1. Slower Disks will save the world (or $$) by Peter Judge

    Slower Disks will save the world (or $$) by Peter Judge

    I’ve been a fan of Facebook’s OpenCompute project for a while - and it’s come up with a simple and elegant idea that could make a real difference to data center energy use.

    Open Compute emerged as a way to have open discussion about making data centers more efficient. It may have been partly in response to criticism from Greenpeace over Facebook’s use of coal-fired electricity, and it certainly contrasts with Facebook’s normal attitude, which sees sharing as something for its customers, not itself.

    Be al that as it may, Open Compute set up a Facebook group (obviously) and a blog, where members can access the information that Facebook shared - special server builds that reduce materials and energy use - and suggest their own ideas.
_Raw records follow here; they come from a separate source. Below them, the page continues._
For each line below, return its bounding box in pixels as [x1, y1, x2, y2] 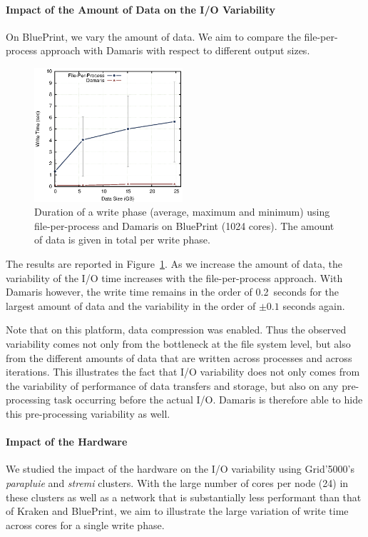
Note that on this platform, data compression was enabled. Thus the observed [6, 322, 347, 337]
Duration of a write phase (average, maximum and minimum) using [34, 204, 330, 219]
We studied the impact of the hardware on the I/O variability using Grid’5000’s [6, 461, 354, 476]
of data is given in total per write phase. [34, 232, 210, 247]
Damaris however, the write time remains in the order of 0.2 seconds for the [6, 284, 339, 299]
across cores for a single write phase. [6, 517, 165, 532]
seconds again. [282, 298, 345, 313]
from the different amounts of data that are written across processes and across [6, 350, 352, 365]
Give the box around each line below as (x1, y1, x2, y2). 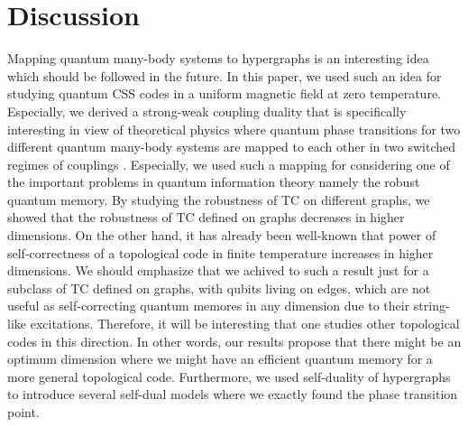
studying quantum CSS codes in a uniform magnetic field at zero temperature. (7, 84, 441, 103)
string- (413, 296, 450, 315)
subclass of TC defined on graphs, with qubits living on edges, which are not (7, 278, 431, 297)
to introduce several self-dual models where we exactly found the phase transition (7, 385, 458, 404)
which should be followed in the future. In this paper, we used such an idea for (7, 66, 442, 85)
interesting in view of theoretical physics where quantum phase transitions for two (7, 119, 461, 138)
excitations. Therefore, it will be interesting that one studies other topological (30, 314, 460, 333)
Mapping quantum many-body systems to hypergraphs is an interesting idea (7, 49, 429, 68)
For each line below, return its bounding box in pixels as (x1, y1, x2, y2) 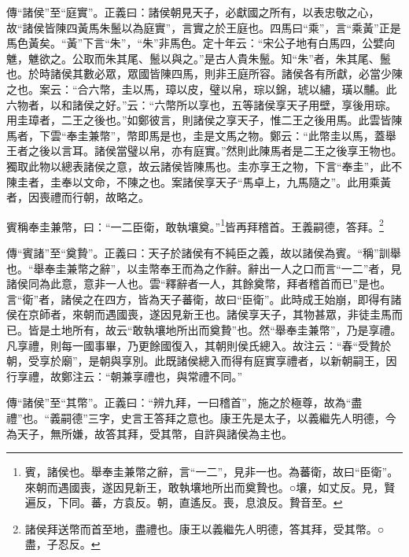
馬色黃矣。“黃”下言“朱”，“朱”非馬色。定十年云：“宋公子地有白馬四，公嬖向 (6, 35, 396, 51)
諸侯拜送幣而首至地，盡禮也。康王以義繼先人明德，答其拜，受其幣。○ (24, 520, 385, 537)
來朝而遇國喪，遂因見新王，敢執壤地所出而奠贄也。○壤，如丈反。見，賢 (24, 478, 396, 495)
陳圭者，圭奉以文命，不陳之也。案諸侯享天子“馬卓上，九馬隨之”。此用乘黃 (6, 173, 392, 190)
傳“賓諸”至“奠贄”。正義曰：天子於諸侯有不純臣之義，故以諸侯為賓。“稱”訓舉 (6, 244, 401, 260)
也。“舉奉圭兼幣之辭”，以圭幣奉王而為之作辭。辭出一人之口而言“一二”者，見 (6, 260, 402, 276)
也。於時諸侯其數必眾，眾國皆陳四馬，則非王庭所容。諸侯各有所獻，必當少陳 (6, 65, 403, 82)
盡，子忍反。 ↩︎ (24, 536, 101, 552)
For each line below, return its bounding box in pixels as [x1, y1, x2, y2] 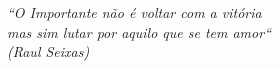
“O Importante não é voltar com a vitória [7, 2, 262, 22]
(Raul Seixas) [7, 41, 90, 62]
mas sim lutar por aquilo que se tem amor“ [7, 21, 271, 42]
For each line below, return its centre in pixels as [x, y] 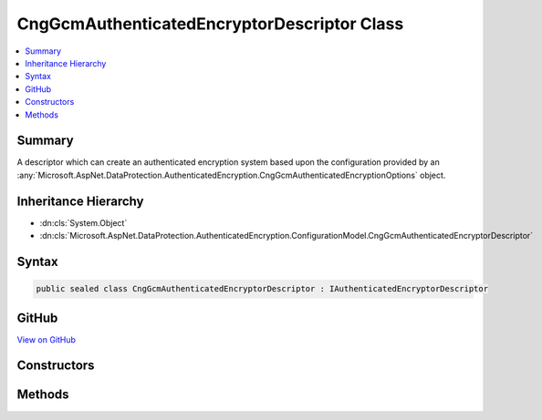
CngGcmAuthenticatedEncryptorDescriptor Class [210, 24]
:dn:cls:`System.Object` [83, 222]
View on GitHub [47, 339]

    In that forum, Facebook engineer Eran Tal has made a suggestion that has caught many people’s imagination. A lot of data is “ciold” - rarely accessed, but not yet ripe for archiving and forgetting about. While cold servers reduce their power use, hard drives holding cold data generally carry on spinning at full speed, because turning the hard drive off would lead to unacceptably high read times, on the rare occasions when users need that “cold” data.

    Tal’s idea is that, instead of turning those drives off, they could be run at a slower speed. Read times would go up slightly, but only on comparatively rare occasions, and the overall power use of the storage pool could be reduced substantially.

    Saving 3-5W of power per hard disk could add up to many kW or even 1MW in large data centers.

    The drawback is that hard drives aren’t currently made that way. Some of them have a slow-speed standby mode, but they don’t read and write at that speed.

    The beauty of a forum like Open Compute is that ideas like this get scrutinised and kicked about by people who understand the possibilities. A Western Digital employee called Brandon Smith has showed up, suggesting better choices for the low-speed operation, and the whole idea has become more like a practical suggestion, than just a bit of blue sky thinking.

    How likely is it to become reality? That’s too early to say. But if a few people at Facebook and elsewhere - with big HDD purchase budgets - take this up as a campaign, drive manufacturers could find its worth their while to implement it.

    And if nothing happens immediately, we will all know about it. The idea is published, and the rest of us can follow up with Tal, or with others, or even pick it up and run with it ourselves.

    This is exactly the kind of result which Open Compute was created for.